In [None]:
!sudo apt-get install -y rclone
# 自动配置rclone
config_content = """
[gdrive]
type = drive
scope = drive
team_drive =
token = nothinghere"""
!mkdir -p ~/.config/rclone
with open("/root/.config/rclone/rclone.conf", "w") as f:
  f.write(config_content)

print("Rclone configured successfully!")

In [None]:
# 挂载谷歌盘
# from google.colab import drive
# drive.mount('/content/drive')
!rclone lsd gdrive:
!rclone sync gdrive:VisDrone /content/VisDrone -P
!ls /content/VisDrone
!unzip /content/VisDrone/VisDrone-YOLO.zip -d /content/
print("Unzipping hard negative samples...")
!tar -xzf /content/VisDrone/negative_samples/hard_negatives.tar.gz -C /content/VisDrone-YOLO/
!pip install ultralytics ruamel.yaml

In [None]:
import os
from ruamel.yaml import YAML

# 配置文件路径
yaml_path = '/content/VisDrone-YOLO/data.yaml'

new_train_paths = [
    'train/images',
    'hard_negatives/images'   # 新增的困难负样本
]

yaml = YAML()
yaml.preserve_quotes = True
data = None

print(f"Updating {yaml_path} for training with negative samples...")

with open(yaml_path, 'r') as f:
    data = yaml.load(f)

# 修改 train 字段
# 同时，我们要确保 data.yaml 里的 'path' 字段被正确设置或移除
# YOLOv8 会自动将 data.yaml 的目录作为根路径
if 'path' in data:
    del data['path']
    print("Removed 'path' key to rely on implicit path discovery.")

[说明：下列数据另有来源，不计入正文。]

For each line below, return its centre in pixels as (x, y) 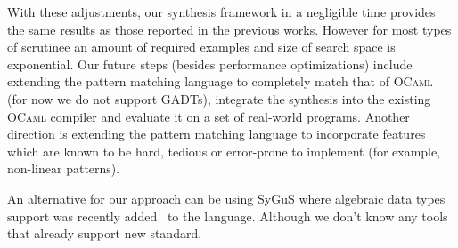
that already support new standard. (105, 233)
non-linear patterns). (64, 168)
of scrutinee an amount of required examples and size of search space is (201, 47)
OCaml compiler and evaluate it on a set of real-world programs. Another (209, 116)
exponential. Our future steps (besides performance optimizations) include (210, 64)
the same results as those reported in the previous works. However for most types (229, 29)
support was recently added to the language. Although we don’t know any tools (228, 216)
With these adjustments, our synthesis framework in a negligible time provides (221, 12)
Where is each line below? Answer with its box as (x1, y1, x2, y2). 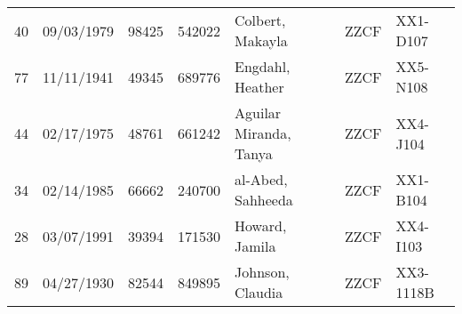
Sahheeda (235, 189, 293, 210)
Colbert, (235, 10, 286, 30)
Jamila (235, 236, 276, 256)
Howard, (235, 215, 287, 236)
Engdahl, (235, 56, 291, 76)
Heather (235, 76, 284, 97)
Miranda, (235, 123, 291, 143)
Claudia (235, 282, 283, 302)
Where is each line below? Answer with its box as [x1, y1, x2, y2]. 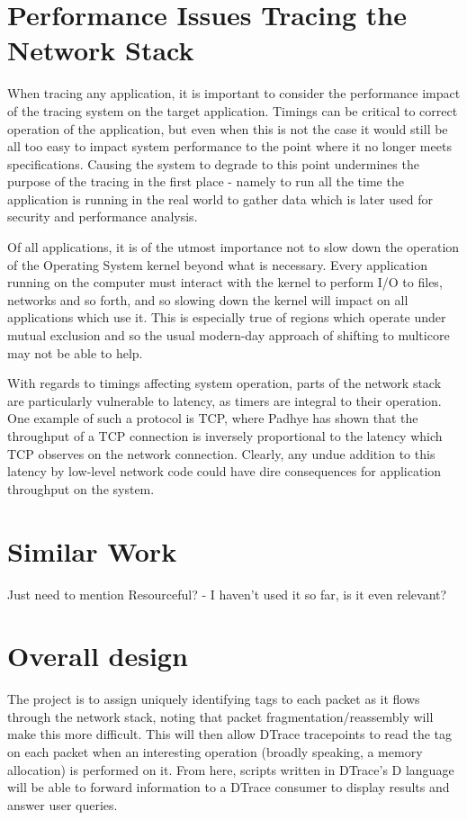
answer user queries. [7, 795, 118, 814]
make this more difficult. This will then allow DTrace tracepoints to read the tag [7, 725, 453, 743]
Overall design [7, 637, 188, 674]
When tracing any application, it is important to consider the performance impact [7, 84, 461, 103]
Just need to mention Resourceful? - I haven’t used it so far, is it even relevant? [7, 584, 447, 603]
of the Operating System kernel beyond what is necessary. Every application [7, 255, 427, 274]
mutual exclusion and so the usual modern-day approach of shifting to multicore [7, 326, 450, 345]
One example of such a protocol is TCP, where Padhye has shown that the [7, 409, 418, 428]
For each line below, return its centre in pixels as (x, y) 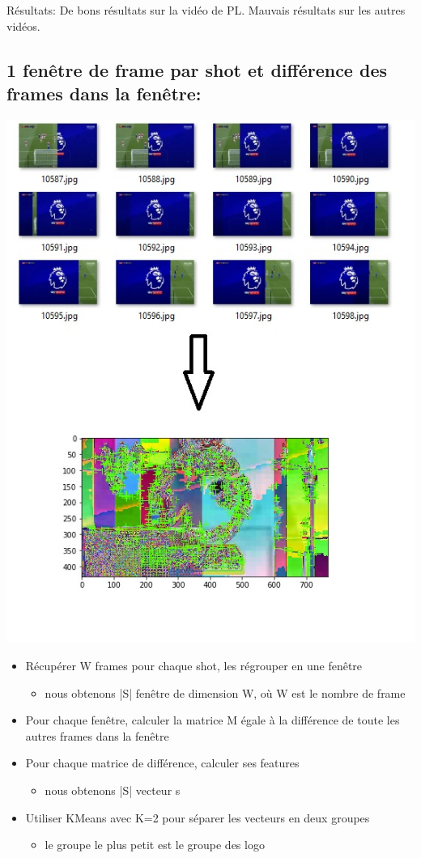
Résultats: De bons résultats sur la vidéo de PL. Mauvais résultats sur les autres (206, 10)
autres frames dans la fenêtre (97, 735)
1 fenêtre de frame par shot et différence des (197, 69)
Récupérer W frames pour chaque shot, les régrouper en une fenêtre (194, 665)
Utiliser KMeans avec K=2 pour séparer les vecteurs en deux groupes (198, 817)
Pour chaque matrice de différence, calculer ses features (162, 763)
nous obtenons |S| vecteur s (113, 790)
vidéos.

data['train'] = new_train_paths

# 打印出来确认一下
print("Updated 'train' paths:", data.get('train'))
print("Current 'val' path:", data.get('val')) # 确认 val 路径没被动过

# 写回文件
with open(yaml_path, 'w') as f:
    yaml.dump(data, f)

print("\n--- Content of updated data.yaml ---")
!cat {yaml_path}
print("------------------------------------")
print("data.yaml has been updated successfully!")

In [None]:
# --- 周期性自动备份脚本 ---
# 这个脚本会启动一个后台进程，每隔 1800 秒（30分钟）就自动同步一次
# 即使训练过程中 Colab 崩溃或断开，你也能在 Google Drive 上找到最近一次的备份

import subprocess
import time

# 定义你要同步的源和目标
source_dir = "/content/runs"
destination_dir = "gdrive:VisDrone/training_results_live" # 建议用一个新名字，避免覆盖旧结果

# 启动一个后台的 rclone 同步循环
# 使用 nohup 确保即使你关闭浏览器标签页，后台进程也能继续运行
command = f"nohup sh -c 'while true; do rclone sync {source_dir} {destination_dir} -P; echo \"Sync completed at $(date)\"; sleep 1800; done' > /content/rclone_sync.log 2>&1 &"

# 执行命令
print("Starting periodic background sync to Google Drive every 30 minutes...")
proc = subprocess.Popen(command, shell=True, stdout=subprocess.PIPE, stderr=subprocess.PIPE)
print(f"Background sync process started with PID: {proc.pid}")
print("You can now start your training. Check the log file /content/rclone_sync.log for sync status.")

In [None]:
# !yolo detect train data=/content/VisDrone-YOLO/data.yaml model=yolov8m.pt epochs=85 imgsz=1024 batch=8 name=visdrone_yolov8m_L4_colab workers=4 device=0 half=True
# 给A100用的
!yolo detect train data=/content/VisDrone-YOLO/data.yaml model=yolov8l.pt epochs=90 imgsz=1024 batch=16 name=visdrone_yolov8l_A100_colab workers=8 device=0 half=True

In [None]:
# 训练完成后把结果同步返回给Google Drive
# !mkdir -p /content/drive/MyDrive/VisDrone/training_results/
# !cp -r /content/runs/detect/visdrone_yolov8s_colab_run1 /content/drive/MyDrive/VisDrone/training_results
!rclone sync /content/runs gdrive:VisDrone/training_results -P

In [None]:
# Colab跑完之后同步回本地
# rclone sync gdrive:VisDrone/training_results ~/VisDroneDataset/runs/from_colab -P
# 仅仅作为备份记忆命令用，不要在colab跑这个